This is a post in a series of case studies focusing on companies that have used LEGO Serious Play to help solve real challenges they were facing. This week it’s Team Culture!

THE BRIEF

This case study is from back in 2014 and focuses on improving Team Culture. Pivotal Play (the playful consultancy I run in Australia) were engaged by a large Professional Services firm in Australia to work with one of their high performing teams.

The very successful team was facing a new challenge. They had recently lost some of their middle managers and communication between different levels within the team had suffered. It wasn’t impacting performance yet, but it had the potential to derail the firm’s most profitable group.

WHAT WE DID

Working with all levels in the group, Pivotal Play helped define and clarify what the problem was.

We ran a team workshop using the LEGO Serious Play method with the whole group. As part of the session we asked individuals to build LEGO models that represented their team environment as they saw it at the present moment.

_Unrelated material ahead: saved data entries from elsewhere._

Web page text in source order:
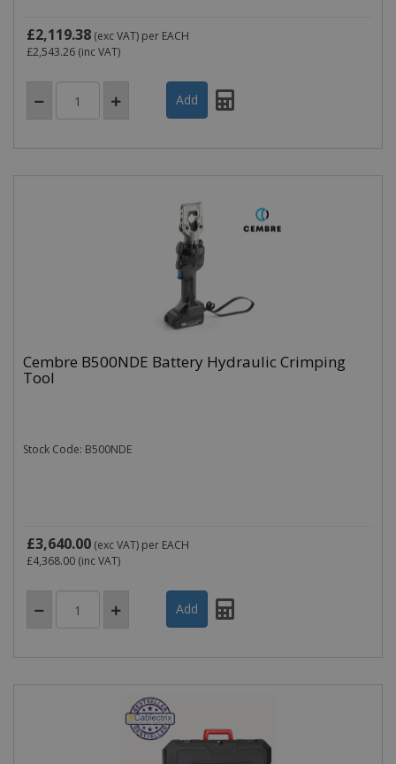
£2,119.38 (exc VAT) per EACH
£2,543.26 (inc VAT)
Cembre B500NDE Battery Hydraulic Crimping
Tool
Stock Code: B500NDE
£3,640.00 (exc VAT) per EACH
£4,368.00 (inc VAT)
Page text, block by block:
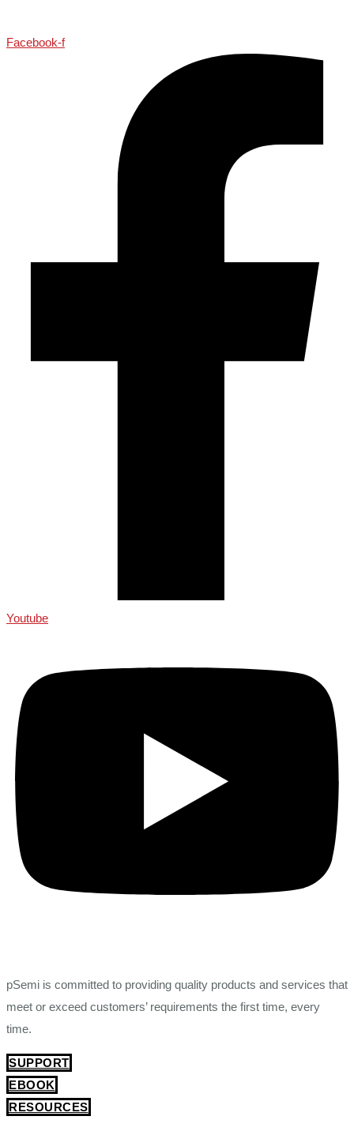
Facebook-f
Youtube
pSemi is committed to providing quality products and services that
meet or exceed customers’ requirements the first time, every
time.
SUPPORT
EBOOK
RESOURCES
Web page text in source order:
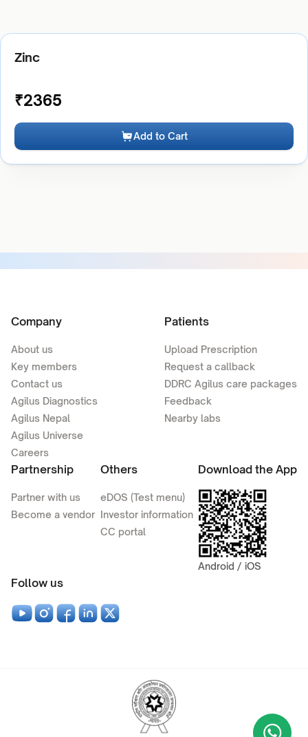
Zinc
₹2365
Add to Cart
Company
About us
Key members
Contact us
Agilus Diagnostics
Agilus Nepal
Agilus Universe
Careers
Patients
Upload Prescription
Request a callback
DDRC Agilus care packages
Feedback
Nearby labs
Partnership
Partner with us
Become a vendor
Others
eDOS (Test menu)
Investor information
CC portal
Download the App
Android / iOS
Follow us
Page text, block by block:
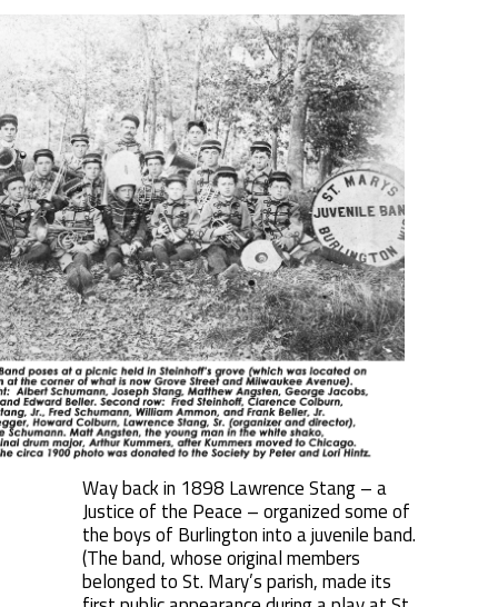
Way back in 1898 Lawrence Stang – a
Justice of the Peace – organized some of
the boys of Burlington into a juvenile band.
(The band, whose original members
belonged to St. Mary’s parish, made its
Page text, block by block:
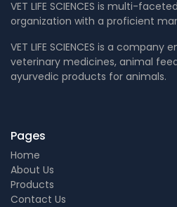
VET LIFE SCIENCES is multi-
organization with a proficient
VET LIFE SCIENCES is a
veterinary medicines, animal
ayurvedic products for animals.
Pages
Home
About Us
Products
Contact Us
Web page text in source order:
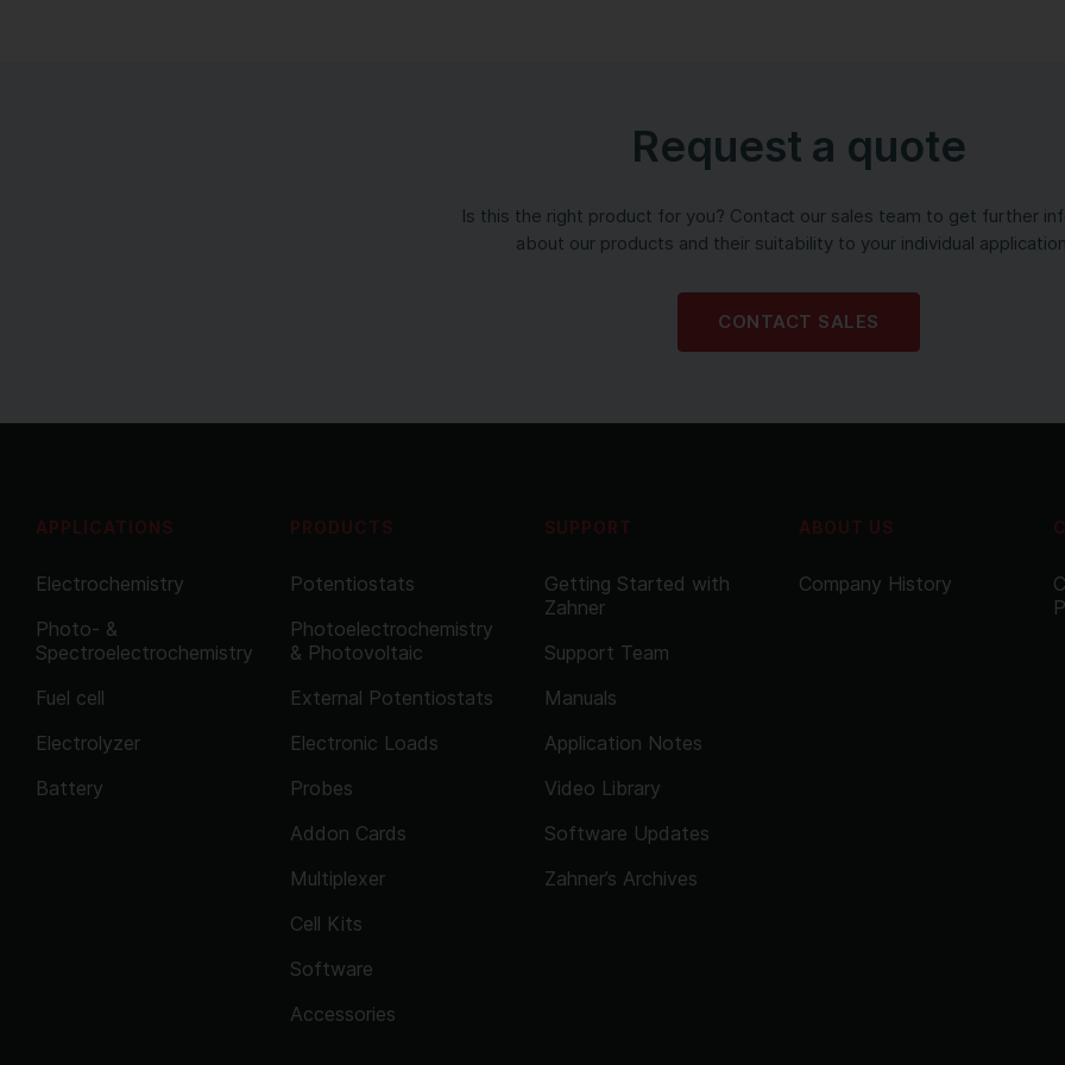
Request a quote
Is this the right product for you? Contact our sales team to get further
about our products and their suitability to your individual
CONTACT SALES
APPLICATIONS
Electrochemistry
Photo- &
Spectroelectrochemistry
Fuel cell
Electrolyzer
Battery
PRODUCTS
Potentiostats
Photoelectrochemistry
& Photovoltaic
External Potentiostats
Electronic Loads
Probes
Addon Cards
Multiplexer
Cell Kits
Software
Accessories
SUPPORT
Getting Started with
Zahner
Support Team
Manuals
Application Notes
Video Library
Software Updates
Zahner’s Archives
ABOUT US
Company History

We got them to combine and integrate their individual models to get an overall picture of how the team saw the current state. This allowed everyone to have buy in and come to a common understanding of what the problems were.

We also asked them to build the team environment that would empower them in the future. The future state they would like see. Again combining individual models to build a shared vision.

The final step was filling in the gap, building what they needed to do as individuals and as a group to move from their current team environment to that shared vision of their future team environment.

With LEGO bricks we got all these issues on the table, where everyone felt comfortable discussing them. Leaders got to hear different perspectives and juniors got to understand the challenges faced by leadership. In the end the team co-created their own solution and an action plan to make it happen.

THE RESULT

Group wide, positive feedback on how the underlying issues were brought up and addressed. Everyone was engaged and felt they had input in to the solution, creating powerful buy in.

New initiatives were put in place both officially and from a grass roots level. Stronger mentoring, juniors taking more initiative, greater knowledge sharing and group learning, more agile and nimble work arrangements and open communication between levels.

An issue that had the potential to derail a high performing team was instead turned into an opportunity to engage the team and drive even more success.